By THE EDITORIAL BOARD of the New York Times
Credit Alex Nabaum
The Republican Party and its acolytes in the news media are trying to demonize the protest movement that has sprung up in response to the all-too-common police killings of unarmed African-Americans across the country. The intent of the campaign — evident in comments by politicians like Gov. Nikki Haley of South Carolina, Gov. Scott Walker of Wisconsin and Senator Rand Paul of Kentucky — is to cast the phrase “Black Lives Matter” as an inflammatory or even hateful anti-white expression that has no legitimate place in a civil rights campaign.
Former Gov. Mike Huckabee of Arkansas crystallized this view when he said the other week that the Rev. Dr. Martin Luther King Jr., were he alive today, would be “appalled” by the movement’s focus on the skin color of the unarmed people who are disproportionately killed in encounters with the police. This argument betrays a disturbing indifference to or at best a profound ignorance of history in general and of the civil rights movement in particular. From the very beginning, the movement focused unapologetically on bringing an end to state-sanctioned violence against African-Americans and to acts of racial terror very much like the one that took nine lives at Emanuel African Methodist Episcopal Church in Charleston, S.C., in June.

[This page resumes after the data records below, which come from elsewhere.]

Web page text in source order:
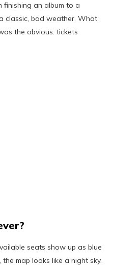
finishing an album to a
classic, bad weather. What
the obvious: tickets
seats show up as blue
map looks like a night sky.
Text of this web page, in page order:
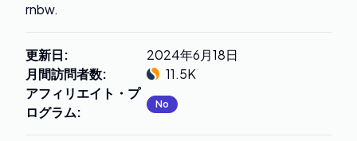
rnbw.
更新日:
2024年6月18日
月間訪問者数:
11.5K
アフィリエイト・プ
ログラム: No
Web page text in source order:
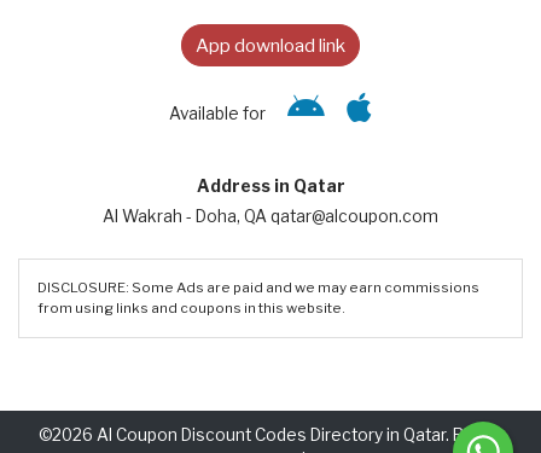
App download link
Available for
Address in Qatar
Al Wakrah - Doha, QA qatar@alcoupon.com
DISCLOSURE: Some Ads are paid and we may earn commissions
from using links and coupons in this website.
©2026 Al Coupon Discount Codes Directory in Qatar. Rights

The civil rights movement was intended to make Congress and Americans confront the fact that African-Americans were being killed with impunity for offenses like trying to vote, and had the right to life and to equal protection under the law. The movement sought a cross-racial appeal, but at every step of the way used expressly racial terms to describe the death and destruction that was visited upon black people because they were black.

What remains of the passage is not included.